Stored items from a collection
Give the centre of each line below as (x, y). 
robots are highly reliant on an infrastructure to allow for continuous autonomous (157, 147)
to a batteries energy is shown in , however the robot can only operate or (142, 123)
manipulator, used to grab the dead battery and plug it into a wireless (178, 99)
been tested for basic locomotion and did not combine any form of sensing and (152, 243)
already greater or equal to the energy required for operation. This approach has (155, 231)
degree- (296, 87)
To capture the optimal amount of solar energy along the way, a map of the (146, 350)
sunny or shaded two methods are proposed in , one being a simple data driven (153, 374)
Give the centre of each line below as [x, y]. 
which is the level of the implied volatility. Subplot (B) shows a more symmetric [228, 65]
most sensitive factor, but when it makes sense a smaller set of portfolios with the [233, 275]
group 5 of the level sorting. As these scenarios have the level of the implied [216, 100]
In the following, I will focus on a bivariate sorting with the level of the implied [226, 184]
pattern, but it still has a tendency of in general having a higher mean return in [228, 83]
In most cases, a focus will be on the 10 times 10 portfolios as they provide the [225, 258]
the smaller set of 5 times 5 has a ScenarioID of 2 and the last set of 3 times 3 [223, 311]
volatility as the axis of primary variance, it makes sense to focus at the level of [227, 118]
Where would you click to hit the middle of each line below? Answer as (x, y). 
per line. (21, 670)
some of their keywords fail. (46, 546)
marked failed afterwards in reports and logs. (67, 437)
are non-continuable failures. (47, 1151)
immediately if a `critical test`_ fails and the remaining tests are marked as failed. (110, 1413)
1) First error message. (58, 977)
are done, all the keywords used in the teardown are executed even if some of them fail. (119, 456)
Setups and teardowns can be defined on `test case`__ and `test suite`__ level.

• **Exercise aim**: Could you retype every line of the data exactly?

• **Exercise solution**:
Give the centre of each line below as (x, y). 
robots are highly reliant on an infrastructure to allow for continuous autonomous (157, 147)
to a batteries energy is shown in , however the robot can only operate or (142, 123)
manipulator, used to grab the dead battery and plug it into a wireless (178, 99)
been tested for basic locomotion and did not combine any form of sensing and (152, 243)
already greater or equal to the energy required for operation. This approach has (155, 231)
degree- (296, 87)
To capture the optimal amount of solar energy along the way, a map of the (146, 350)
sunny or shaded two methods are proposed in , one being a simple data driven (153, 374)
Give the centre of each line below as [x, y]. 
which is the level of the implied volatility. Subplot (B) shows a more symmetric [228, 65]
most sensitive factor, but when it makes sense a smaller set of portfolios with the [233, 275]
group 5 of the level sorting. As these scenarios have the level of the implied [216, 100]
In the following, I will focus on a bivariate sorting with the level of the implied [226, 184]
pattern, but it still has a tendency of in general having a higher mean return in [228, 83]
In most cases, a focus will be on the 10 times 10 portfolios as they provide the [225, 258]
the smaller set of 5 times 5 has a ScenarioID of 2 and the last set of 3 times 3 [223, 311]
volatility as the axis of primary variance, it makes sense to focus at the level of [227, 118]
Where would you click to hit the middle of each line below? Answer as (x, y). 
per line. (21, 670)
some of their keywords fail. (46, 546)
marked failed afterwards in reports and logs. (67, 437)
are non-continuable failures. (47, 1151)
immediately if a `critical test`_ fails and the remaining tests are marked as failed. (110, 1413)
1) First error message. (58, 977)
are done, all the keywords used in the teardown are executed even if some of them fail. (119, 456)
Setups and teardowns can be defined on `test case`__ and `test suite`__ level.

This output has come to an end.